The Dismal Science

TV Is Good for You

If you are a woman in rural India, at least.

Actors from the popular Indian soap opera Kyunki Saas Bhi Kabhi Bahu Thi

With perhaps the exception of Homer Simpson, Americans tend to denounce television even as they devour it. Watching TV is implicated in the disengagement of citizens from politics, the promotion of questionable images of women, and the fattening of couch potatoes everywhere. But when it comes to the medium’s treatment of women, television may be getting a bum rap. A new study by Robert Jensen of Brown University and Emily Oster of the University of Chicago shows that television is having a distinctly helpful effect on women, at least in rural India, which admittedly doesn’t have America’s half-century of experience with the medium, or 300 channels to surf through. The words female empowerment and television in the same sentence may bring to mind Star Jones extolling tummy tucks on The View. But for millions of women in developing countries, the benefits of TV may be substantive rather than frothy.

Attitudes about women in rural India remain, shall we say, traditional: Women are expected to cook and clean and to have lots of babies. Surveys from 2001 to 2003 show that rural Indian women don’t have a lot of control over their lives. More than half need permission from their husbands to go shopping. Two-thirds need their husbands’ permission to visit friends. Spousal beating is common and accepted: Sixty-two percent of women believe that it is sometimes acceptable. Thirty-four percent of the women surveyed believed a husband could hit his wife if she neglected the children, while nearly a third believed that showing disrespect and going places without permission warranted a beating. One fifth of women believe husbands are entitled to hit them for cooking a lousy dinner.

The usual avenue for bettering women’s circumstances in the developing world is education. Women with more education have access to better jobs outside the home, better control of their fertility, and better bargaining power with their husbands. Education has other benefits, too, so it’s understandably a big investment priority for most governments. But education changes attitudes slowly. So, how about TV, a quicker fix?

In the last decade, cable television has arrived in remote Indian villages, bringing with it commercial television programming heavy on game shows and Indian soap operas. Before you laugh—a feminist Days of Our Lives?—consider that the most popular Indian series take place in urban settings.
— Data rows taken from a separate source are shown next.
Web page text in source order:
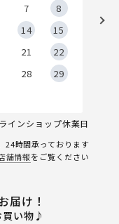
7
8
14
15
21
22
28
29
インショップ休業日
時間承っております
舗情報をご覧ください
届け！
買い物♪
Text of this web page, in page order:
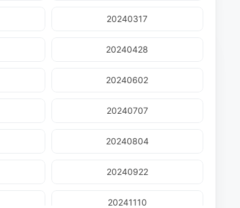
20240317
20240428
20240602
20240707
20240804
20240922
20241110
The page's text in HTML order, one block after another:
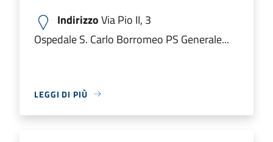
IndirizzoVia Pio II, 3
Ospedale S. Carlo Borromeo PS Generale...
LEGGI DI PIÙ
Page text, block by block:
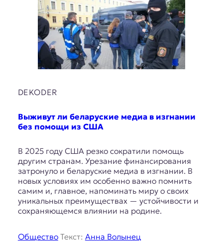
DEKODER
Выживут ли беларуские медиа в изгнании
без помощи из США
В 2025 году США резко сократили помощь
другим странам. Урезание финансирования
затронуло и беларуские медиа в изгнании. В
новых условиях им особенно важно помнить
самим и, главное, напоминать миру о своих
уникальных преимуществах — устойчивости и
сохраняющемся влиянии на родине.
ОбществоТекст: Анна Волынец
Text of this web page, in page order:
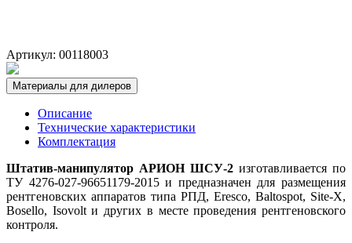
Артикул: 00118003
Материалы для дилеров
Описание
Технические характеристики
Комплектация
Штатив-манипулятор АРИОН ШСУ-2 изготавливается по
ТУ 4276-027-96651179-2015 и предназначен для размещения
рентгеновских аппаратов типа РПД, Eresco, Baltospot, Site-X,
Bosello, Isovolt и других в месте проведения рентгеновского
контроля.
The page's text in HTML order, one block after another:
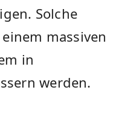
Solche
massiven
in
werden.
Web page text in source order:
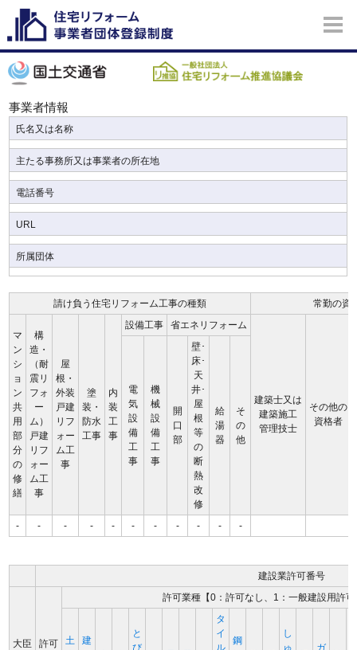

Their emancipated female characters are well-educated, work outside the home, control their own money, and have fewer children than rural women. (One of the most popular shows in 2007, called Because a Mother-in-Law Was Once a Daughter-in-Law, Also, describes the life of a wealthy Mumbai family and features plots revolving around family and gender.) So, Jensen and Oster asked, does the arrival of these shows change attitudes in ways that improve women’s lives?

The authors followed women in 2,700 households in villages in four states (Bihar, Goa, Haryana, and Tamil Nadu) and the capital, Delhi, from 2001 to 2003. Access to television in remote Indian villages has changed substantially in the past few years. Of the 180 villages the authors studied, 65 already had cable in 2001, and by the end of 2003, 21 more had access. Not surprisingly, when a village gets access to cable, villagers tend to watch more TV: Forty percent report watching weekly before cable came to town compared with 80 percent after.
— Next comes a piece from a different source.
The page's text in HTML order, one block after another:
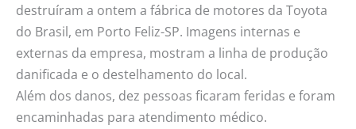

What’s the effect? In the places that didn’t get cable by 2003, and in the places that already had it at the beginning of the period studied, attitudes concerning women remained relatively stable. (They were more pro-women in places that already had cable.) But in the 21 villages that got cable between 2001 and 2003, women’s attitudes changed quickly and substantially.

The authors focus on three measures: autonomy (whether the woman gets to make her own decisions about shopping, health, and whom she visits), attitudes toward beating (the number of circumstances in which women view beating as acceptable), and whether women prefer having male children. After a village got cable, women’s preference for male children fell by 12 percentage points. The average number of situations in which women said that wife beating is acceptable fell by about 10 percent. And the authors’ composite autonomy index jumped substantially, by an amount equivalent to the attitude difference associated with 5.5 years of additional education.

So far, these results concern measures of attitude rather than behavior—indicating, perhaps, that TV just teaches women to give the answers that surveying do-gooders want to hear. But the authors also measured the women’s average number of births and the likelihood that their children were enrolled in school. When cable came to town, boys’ rates of school attendance stayed the same, while girls between the ages of 6 and 10 were 8 percent more likely to go to school. The effects on fertility were even more dramatic: For women under the age of 35, average number of births fell annually by more than half. It’s possible, however, that this shows a change in the timing of births rather than overall lifetime fertility, given the study’s relatively short duration.

Jensen and Oster think that TV works its magic on women by providing them a new televised set of peers and in turn changing their attitudes. Supporting this conclusion is evidence that TV’s emancipatory effects were larger in places where women initially held more traditional attitudes. For example, in the places where women had formerly held high preferences for sons, the share preferring sons fell 20 percentage points with the arrival of cable, compared with a 12 percent decline overall.

Americans’ average TV-viewing time of four hours a day may still be too much of a good thing. But the women of rural India, who are just getting started on their favorite cable shows, should perhaps call the TV the Empowerment Box instead of the Idiot Box.